Enabling -Yrangepos by default

During a short discussion with @SethTisue regarding Adriaan’s suggestion that -Yrangepos be enabled by default going forward, I’ve begin to enumerate the remaining work that needs to be done:

  • scala/bug#10706, relating to the extension method stabilization PR (scala/scala#5999)
  • scala/scala#6222, and a few similar cases (noted on the PR) relating to the current behavior of Position#equals
  • A bug, which I’ll file when I’ve minimized it, surrounding the implementation of SIP-34 which seems to be mostly the same as the above
  • A few instabilities in error message ordering (probably ignorable)
  • Position validation errors should probably be warnings, and I’d argue that the check itself should be fully suppressable (since it requires two full traversals of the AST, one after parser and one after typer, and doesn’t affect semantics)

I haven’t run a community build with -Yrangepos on, and I haven’t yet audited the positions tag, so there may be more issues lurking.

I’d be glad to work on enabling it by default for 2.13. Seth recommended I create a thread here for suggestions and feedback before getting seriously started.

Thanks!
–harrison

(sorry about the lack of issue links; discourse won’t let me add more than 2 links it seems.)

3 Likes

Has someone benchmarked the impact of enabling -Yrangepos in real-world projects? I think it would be interesting to know this information so that we can better reason how this would affect the ecosystem :smile:

1 Like

That’s reasonable. I suspect that, with the position validation disabled, the performance impact shouldn’t be too great. I’ll run a benchmark with rangepos on and validation off, and see what changes.

I think that position validation shouldn’t be a normal warning, because usually it indicates a compiler bug that the user can’t do anything about. Running a validated (community-)build as a way of ensuring that everything works nicely would probably be better than issuing strange warnings to users.

Can’t we just run the community-build with the option both on and off and compare?

AFAIK the community build is ill-suited to timing, because it compiles each project exactly once and with no warmup. I’m running a comparative benchmark on better-files with compiler-benchmark right now; I’ll see if that gives meaningful results.

Here is a semi-scientific benchmark of turning on rangepos unconditionally. There seems to be a slight performance drop on the order of tens of milliseconds. I haven’t put any effort into checking if there’s optimization opportunities in the rangepos code; I suspect that there are, and I’ll try to optimize it as this progresses.

How do I read this benchmark to find the before and after numbers? In my own benchmarking (which unfortunately I can’t share) I found > 5% performance hit and this may indicate I need to revisit that benchmarking.

Ach, good catch; I pasted the wrong thing. Updated.

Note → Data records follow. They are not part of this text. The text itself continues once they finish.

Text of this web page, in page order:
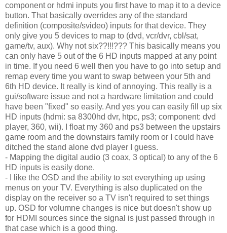
component or hdmi inputs you first have to map it to a device
button. That basically overrides any of the standard
definition (composite/svideo) inputs for that device. They
only give you 5 devices to map to (dvd, vcr/dvr, cbl/sat,
game/tv, aux). Why not six??!!!??? This basically means you
can only have 5 out of the 6 HD inputs mapped at any point
in time. If you need 6 well then you have to go into setup and
remap every time you want to swap between your 5th and
6th HD device. It really is kind of annoying. This really is a
gui/software issue and not a hardware limitation and could
have been "fixed" so easily. And yes you can easily fill up six
HD inputs (hdmi: sa 8300hd dvr, htpc, ps3; component: dvd
player, 360, wii). I float my 360 and ps3 between the upstairs
game room and the downstairs family room or I could have
ditched the stand alone dvd player I guess.
- Mapping the digital audio (3 coax, 3 optical) to any of the 6
HD inputs is easily done.
- I like the OSD and the ability to set everything up using
menus on your TV. Everything is also duplicated on the
display on the receiver so a TV isn't required to set things
up. OSD for volumne changes is nice but doesn't show up
for HDMI sources since the signal is just passed through in
that case which is a good thing.
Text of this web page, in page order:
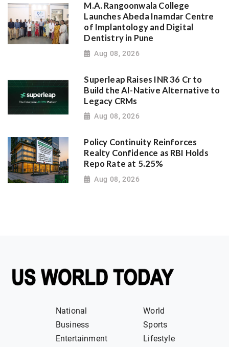
M.A. Rangoonwala College
Launches Abeda Inamdar Centre
of Implantology and Digital
Dentistry in Pune
Aug 08, 2026
Superleap Raises INR 36 Cr to
Build the AI-Native Alternative to
Legacy CRMs
Aug 08, 2026
Policy Continuity Reinforces
Realty Confidence as RBI Holds
Repo Rate at 5.25%
Aug 08, 2026
National
World
Business
Sports
Entertainment
Lifestyle
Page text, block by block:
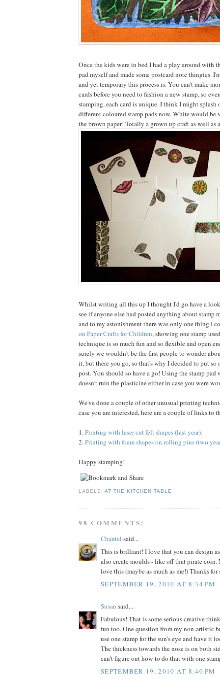
Once the kids were in bed I had a play around with
pad myself and made some postcard note thingies.
and yet temporary this process is. You can't make
cards before you need to fashion a new stamp, so
stamping, each card is unique. I think I might splash
different coloured stamp pads now. White would be
the brown paper! Totally a grown up craft as well as
Whilst writing all this up I thought I'd go have a
see if anyone else had posted anything about
and to my astonishment there was only one thing I
on Paper Crafts for Children, showing one stamp
technique is so much fun and so flexible and open
surely we wouldn't be the first people to wonder
it, but there you go, so that's why I decided to put so
post. You should so have a go! Using the stamp
doesn't ruin the plasticine either in case you were
We've done a couple of other unusual printing
case you are interested, here are a couple of links to
1.Printing with laser cut felt shapes (last year).
2.Printing with foam shapes on rolling pins (two
Happy stamping!
LABELS:AT THE KITCHEN TABLE
98 COMMENTS:
Chantal said...
This is brilliant! I love that you can design
also create moulds - like off that pirate
love this (maybe as much as me!) Thanks
SEPTEMBER 19, 2010 AT 8:34 PM
Susan said...
Fabulous! That is some serious creative
fun too. One question from my non-artistic
use one stamp for the sun's eye and have it
The thickness towards the nose is on both
can't figure out how to do that with one
SEPTEMBER 19, 2010 AT 8:40 PM

The top results are after; the bottom before. The “after” code also removes the position validation pass which -Yrangepos previously inserted after parser and typer, because I expect to put it behind a development flag, as mentioned above.

Am I correct in interpreting this as “the performance impact of the proposed change” then, not “the existing performance impact of enabling -Yrangepos”? If I am reading this correctly another way to interpret “tens of milliseconds” is about 5% based on this benchmark.

another way to interpret “tens of milliseconds” is about 5% based on this benchmark.

yep, that seems right as of that change. I suspect most of that is spent in atPos, which got a bit more complicated. Again, I’ll look into whether it can be sped up (almost certainly it can). If this does impose a significant performance penalty, that’s something that will need to be considered.

5% was enough for it to be rejected by default when I looked at it. I will be curious what you come up with for performance improvements though as something should be possible there. For comparison, Clang generates their version of a semanticdb (positions, symbols, everything to power an IDE) in under 5% performance overhead so for just positions you may find some big wins.

The community build is problematic for measuring compiler performance as the overall runtime is mostly other things (resolving dependencies, compiling sbt build definitions, running tests). You could imagine adding instrumentation to try to isolate out the different components, but that work hasn’t been done.

Our preferred way to get this kind of data is GitHub - scala/compiler-benchmark: Benchmarks for scalac . The included codebases aren’t as numerous or diverse as what we have in the community build, but it’s good enough.